The Tyranny of Words

Reader response to last week’scover story, “Enemy of the People,” by Aaron Cantú, was predictable but nonetheless shocking. Predictable, because we’ve heard the right-wing talking points a million times. Shocking, because cognitive dissonance is a hell
of a drug.

Now, such a drug can be an opiate or a stimulant, depending on the circumstances.

One anonymous email, for instance, exclaimed, “The corporate owned mainstream media IS the enemy of the peace loving people of the United States of America!!!”

This fellow must have gotten a strong dose. It’s clearly dulled his sense of irony.

Me, I just copped a contact high, and it got my heart a-racing. I lie awake at night pondering the mysteries of the universe, specifically why folks who call themselves “conservatives” and “Constitutionalists” are so hostile to the very foundation of American democracy, enumerated in the very First Amendment of our hallowed Constitution: the right to free speech and assembly. Sounds like a consensus issue to me.

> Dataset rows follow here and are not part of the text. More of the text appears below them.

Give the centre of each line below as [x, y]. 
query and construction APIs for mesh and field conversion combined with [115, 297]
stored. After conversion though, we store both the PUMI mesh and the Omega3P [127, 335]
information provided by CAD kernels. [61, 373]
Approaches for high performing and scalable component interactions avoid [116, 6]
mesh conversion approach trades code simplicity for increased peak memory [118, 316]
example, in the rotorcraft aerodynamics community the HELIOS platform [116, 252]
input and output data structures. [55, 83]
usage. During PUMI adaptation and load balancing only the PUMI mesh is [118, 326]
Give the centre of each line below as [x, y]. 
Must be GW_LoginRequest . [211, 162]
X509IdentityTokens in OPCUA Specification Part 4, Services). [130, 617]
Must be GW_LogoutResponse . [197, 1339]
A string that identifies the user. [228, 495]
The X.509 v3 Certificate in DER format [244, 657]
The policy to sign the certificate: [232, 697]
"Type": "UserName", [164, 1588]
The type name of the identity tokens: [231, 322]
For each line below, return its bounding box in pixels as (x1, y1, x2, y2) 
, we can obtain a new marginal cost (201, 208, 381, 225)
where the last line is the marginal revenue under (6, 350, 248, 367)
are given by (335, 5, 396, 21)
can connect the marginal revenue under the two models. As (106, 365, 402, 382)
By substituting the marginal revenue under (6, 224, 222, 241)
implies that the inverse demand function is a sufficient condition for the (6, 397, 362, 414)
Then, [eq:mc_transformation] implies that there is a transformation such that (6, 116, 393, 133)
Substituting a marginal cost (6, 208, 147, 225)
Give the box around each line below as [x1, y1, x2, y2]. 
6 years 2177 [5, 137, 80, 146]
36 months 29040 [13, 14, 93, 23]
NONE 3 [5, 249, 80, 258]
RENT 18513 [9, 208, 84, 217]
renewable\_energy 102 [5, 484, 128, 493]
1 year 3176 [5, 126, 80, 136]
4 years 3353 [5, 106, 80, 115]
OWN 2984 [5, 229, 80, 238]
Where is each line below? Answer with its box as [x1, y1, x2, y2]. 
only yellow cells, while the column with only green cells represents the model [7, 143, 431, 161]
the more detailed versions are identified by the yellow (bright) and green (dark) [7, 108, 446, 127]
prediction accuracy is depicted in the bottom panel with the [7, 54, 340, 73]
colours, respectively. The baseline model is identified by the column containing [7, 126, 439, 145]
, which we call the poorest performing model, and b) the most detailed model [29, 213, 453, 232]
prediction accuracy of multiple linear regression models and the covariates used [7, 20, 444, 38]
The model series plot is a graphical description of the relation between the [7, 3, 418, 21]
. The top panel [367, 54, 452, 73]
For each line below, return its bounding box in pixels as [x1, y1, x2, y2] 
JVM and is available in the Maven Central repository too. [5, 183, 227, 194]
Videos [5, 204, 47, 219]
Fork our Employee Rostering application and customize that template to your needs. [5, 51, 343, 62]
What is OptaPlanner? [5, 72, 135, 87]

More to the point, though, why is it that the brand of media they decry—“corporate owned” and “mainstream”—describes the very media products that they themselves consume? Fox News and conservative talk radio are way more “corporately owned” and “mainstream” than our alternative weeklies.

What’s wrong with corporations, anyway? Didn’t the Republican Party laud the Citizens United ruling? Don’t corporations create jobs? Why is corporate ownership, in this one single instance, so suspect?

After days of ultra-focused concentration, I cleaned the house, fixed a dirt bike and came to some preliminary conclusions. The current, Tea-Party-infused amalgam is no longer the Republican Party of principle, as it styled itself in generations past; it is a party that uses the historical heft of its erstwhile principles to maintain a grip on the levers of power, by hook or by crook.

This might be why they’ve lost so many of their own in recent years. The Tea Party vanguard trademarked a catchy name for them. They called them RINOs, “Republicans in name only.” It was a classic political purge, in which party members were attacked not for their beliefs or actions, but because a more ambitious (and ruthless) cadre was in the ascendant.

Most RINOs, of course, weren’t Republicans in name only; they were RINOs in name only. The nomenclature was based on political expediency and interpersonal beefs. President George W. Bush, a term-limited pol with low approval numbers: RINO. Brett Kavanaugh, creature of the Dubya administration, but with a bright future as a human rubber-stamp for executive malfeasance: most definitely not a RINO.

In any case, an incongruous bloc of Tea Party and alt-right finally assumed power and decided who got to name what. Thus the RINOs were named right out of the party (and into the resistance. See this week’s cover story about political cartoonist Ed Hall.)

The Tea Party vanguard has harnessed the charge of yesterday’s principled, logically consistent conservative arguments. They’ve kicked out the folks who originally made those arguments and they’re channeling said charge to suit their one overriding need: to keep the base energized at all costs.

The old, principled arguments don’t always fit the new Machiavellian mission, though, so today’s right-wing talking pointers have resorted to all manner of sophistry.

The “slippery slope” fallacy is fairly common, especially here in Florida, where folks are finally starting to believe their lying eyes about the ultimate effect of industrial de-regulation on our waterways. (Red tide, anyone?) Given a righteous groundswell of woke, the (corporate) talking-pointers propose a new defense. “Fine. That’s as may be, but commonsense regulation is a ‘slippery slope.’”

Another talking-point tactic borrows once again from the ol’ Republican playbook. It’s gerrymandering! You see, if they carve up those old arguments enough, they still (kinda) make sense, at least enough for those who want to believe them.

So free speech is fine and dandy, but not when exercised by “lawless anarchists.” (This one gets double fallacy points for also being a classic “straw man” argument.)

And, by the way, the federal government is cool now, but watch out for that “deep state.” LEOs are still heroes, but the FBI leadership is too “political.” George Soros is part of a global Jewish conspiracy, but Benjamin Netanyahu and the Jewish state of Israel have nothing to do with it. Barack Obama’s executive orders were overreach; Trump’s just TCB.

Ultimately, black helicopters will be acceptable, too, as long as they’re their black helicopters. If that ain’t a slippery slope, I don’t know what is.